The sticky bit prevents anyone except the superuser, directory owner, or file owner from deleting or moving the files within a directory. (Setting the sticky bit for a file has no effect.) Do this for directories such as /tmp. (For instructions on creating /tmp and setting its permissions, see these instructions).

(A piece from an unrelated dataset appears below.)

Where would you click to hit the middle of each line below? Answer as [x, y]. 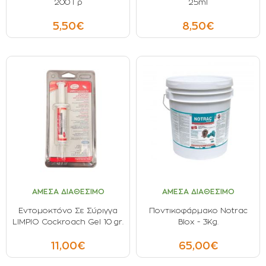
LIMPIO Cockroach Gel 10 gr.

Step 8: Upgrade Components
CDH 5 Components
- Crunch Installation
- Setting Up Apache Flume Using the Command Line
- Setting Up Apache HBase Using the Command Line
- HCatalog
- Setting Up Apache Hive Using the Command Line
- Setting Up HttpFS Using the Command Line
- Setting Up Hue Using the Command Line
- Setting Up Apache Impala Using the Command Line
- Setting Up KMS Using the Command Line
- Setting Up Apache Mahout Using the Command Line
- Setting Up Apache Oozie Using the Command Line
- Setting Up Apache Pig Using the Command Line
- Setting Up Cloudera Search Using the Command Line
- Setting Up Apache Sentry Using the Command Line
- Setting Up Apache Spark Using the Command Line
- Setting Up Apache Sqoop Using the Command Line
- Setting Up Apache Sqoop 2 Using the Command Line
- Setting Up Apache Whirr Using the Command Line
- ZooKeeper Installation
Step 9: Apply Configuration File Changes if Necessary
For example, if you have modified your zoo.cfg configuration file (/etc/zookeeper/zoo.cfg), the upgrade renames and preserves a copy of your modified zoo.cfg as /etc/zookeeper/zoo.cfg.rpmsave. If you have not already done so, you should now compare this to the new /etc/zookeeper/conf/zoo.cfg, resolve differences, and make any changes that should be carried forward (typically where you have changed property value defaults). Do this for each component you upgrade.